THE RECORDS:
=== Begin Enclosure ===
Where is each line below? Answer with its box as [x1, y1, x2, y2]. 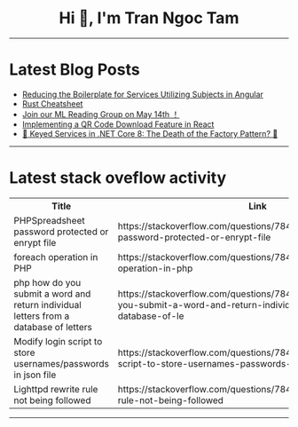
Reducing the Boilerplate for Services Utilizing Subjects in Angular [21, 89, 264, 99]
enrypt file [13, 236, 57, 249]
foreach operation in [13, 250, 98, 263]
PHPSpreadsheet [13, 214, 86, 226]
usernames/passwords [13, 357, 109, 369]
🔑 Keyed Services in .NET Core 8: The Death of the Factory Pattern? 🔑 [21, 128, 278, 138]
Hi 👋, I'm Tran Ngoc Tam [59, 8, 239, 28]
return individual [13, 298, 82, 311]
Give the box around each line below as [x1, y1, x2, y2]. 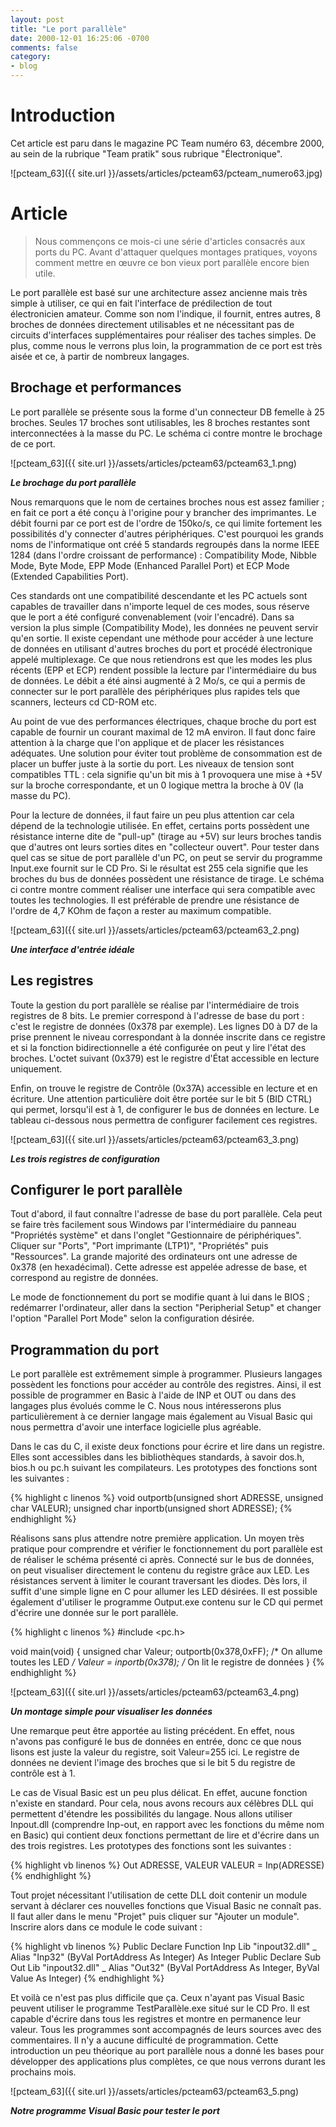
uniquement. [10, 1062, 63, 1075]
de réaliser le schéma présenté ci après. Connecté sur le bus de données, [10, 1554, 315, 1566]
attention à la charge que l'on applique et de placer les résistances [10, 736, 285, 748]
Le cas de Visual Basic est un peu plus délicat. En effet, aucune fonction [10, 1787, 308, 1799]
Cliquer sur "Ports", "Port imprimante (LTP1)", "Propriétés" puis [10, 1240, 269, 1252]
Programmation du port [10, 1341, 160, 1358]
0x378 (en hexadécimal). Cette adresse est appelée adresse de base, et [10, 1261, 308, 1273]
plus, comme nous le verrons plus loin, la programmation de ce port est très [10, 339, 323, 351]
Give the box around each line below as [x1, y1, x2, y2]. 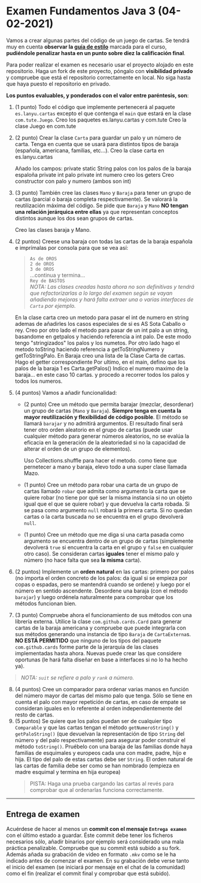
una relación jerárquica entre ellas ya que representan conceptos [14, 208, 178, 215]
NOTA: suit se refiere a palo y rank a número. [20, 674, 135, 681]
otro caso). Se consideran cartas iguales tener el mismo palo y [23, 550, 179, 557]
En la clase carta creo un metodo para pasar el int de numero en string [14, 313, 189, 321]
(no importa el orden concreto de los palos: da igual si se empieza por [14, 574, 188, 582]
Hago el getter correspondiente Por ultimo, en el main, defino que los [14, 358, 185, 365]
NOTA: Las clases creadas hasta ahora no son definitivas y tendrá [29, 283, 194, 290]
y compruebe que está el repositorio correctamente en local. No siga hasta [6, 74, 191, 81]
=== End Enclosure ===
WORK REQUIRED:
When you write out the material above, keep every line exact and drop each picture.

OUTPUT OF THE EXERCISE:
Where is each line below? Answer with its box as [x1, y1, x2, y2]. 
Reducing the Boilerplate for Services Utilizing Subjects in Angular [21, 89, 264, 99]
enrypt file [13, 236, 57, 249]
foreach operation in [13, 250, 98, 263]
PHPSpreadsheet [13, 214, 86, 226]
usernames/passwords [13, 357, 109, 369]
🔑 Keyed Services in .NET Core 8: The Death of the Factory Pattern? 🔑 [21, 128, 278, 138]
Hi 👋, I'm Tran Ngoc Tam [59, 8, 239, 28]
return individual [13, 298, 82, 311]
Give the box around each line below as [x1, y1, x2, y2]. 
uniquement. [10, 1062, 63, 1075]
de réaliser le schéma présenté ci après. Connecté sur le bus de données, [10, 1554, 315, 1566]
attention à la charge que l'on applique et de placer les résistances [10, 736, 285, 748]
Le cas de Visual Basic est un peu plus délicat. En effet, aucune fonction [10, 1787, 308, 1799]
Cliquer sur "Ports", "Port imprimante (LTP1)", "Propriétés" puis [10, 1240, 269, 1252]
Programmation du port [10, 1341, 160, 1358]
0x378 (en hexadécimal). Cette adresse est appelée adresse de base, et [10, 1261, 308, 1273]
plus, comme nous le verrons plus loin, la programmation de ce port est très [10, 339, 323, 351]
Give the box around each line below as [x1, y1, x2, y2]. 
una relación jerárquica entre ellas ya que representan conceptos [14, 208, 178, 215]
NOTA: suit se refiere a palo y rank a número. [20, 674, 135, 681]
otro caso). Se consideran cartas iguales tener el mismo palo y [23, 550, 179, 557]
En la clase carta creo un metodo para pasar el int de numero en string [14, 313, 189, 321]
(no importa el orden concreto de los palos: da igual si se empieza por [14, 574, 188, 582]
Hago el getter correspondiente Por ultimo, en el main, defino que los [14, 358, 185, 365]
NOTA: Las clases creadas hasta ahora no son definitivas y tendrá [29, 283, 194, 290]
y compruebe que está el repositorio correctamente en local. No siga hasta [6, 74, 191, 81]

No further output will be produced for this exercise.